— RECORDS FOR THE TASK —
********************
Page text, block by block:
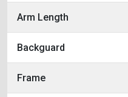
Arm Length
Backguard
Frame
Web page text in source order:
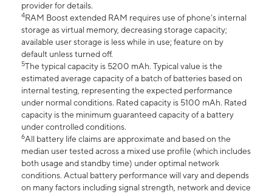
provider for details.
4RAM Boost extended RAM requires use of phone’s internal
storage as virtual memory, decreasing storage capacity;
available user storage is less while in use; feature on by
default unless turned off.
5The typical capacity is 5200 mAh. Typical value is the
estimated average capacity of a batch of batteries based on
internal testing, representing the expected performance
under normal conditions. Rated capacity is 5100 mAh. Rated
capacity is the minimum guaranteed capacity of a battery
under controlled conditions.
6All battery life claims are approximate and based on the
median user tested across a mixed use profile (which includes
both usage and standby time) under optimal network
conditions. Actual battery performance will vary and depends
on many factors including signal strength, network and device
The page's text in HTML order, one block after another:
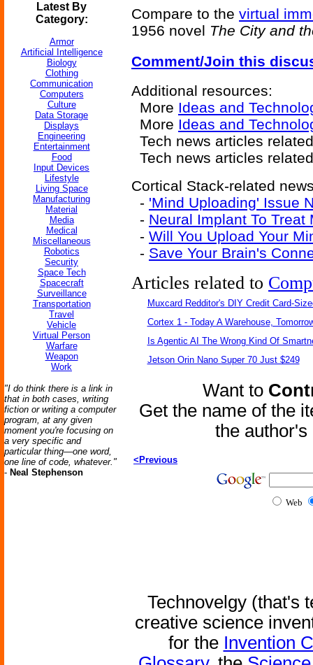
Latest By
Category:
Armor
Artificial Intelligence
Biology
Clothing
Communication
Computers
Culture
Data Storage
Displays
Engineering
Entertainment
Food
Input Devices
Lifestyle
Living Space
Manufacturing
Material
Media
Medical
Miscellaneous
Robotics
Security
Space Tech
Spacecraft
Surveillance
Transportation
Travel
Vehicle
Virtual Person
Warfare
Weapon
Work
"I do think there is a link in
that in both cases, writing
fiction or writing a computer
program, at any given
moment you're focusing on
a very specific and
particular thing—one word,
one line of code, whatever."
- Neal Stephenson
Compare to the virtual
1956 novel The City and
Comment/Join this
Additional resources:
More Ideas and
More Ideas and
Tech news articles
Tech news articles
Cortical Stack-related
- 'Mind Uploading' Issue
- Neural Implant To Treat
- Will You Upload Your
- Save Your Brain's
Articles related to
Muxcard Redditor's DIY Credit Card-
Cortex 1 - Today A Warehouse,
Is Agentic AI The Wrong Kind Of
Jetson Orin Nano Super 70 Just $249
Want to
Get the name of the
the
<Previous
Web
Technovelgy (that's
creative science
for the Invention
********************
— WORK ITEM —
Check every line of the entries for the string "Your". Give only the number of lines that hold it.

— SOLVED PROBLEM —
2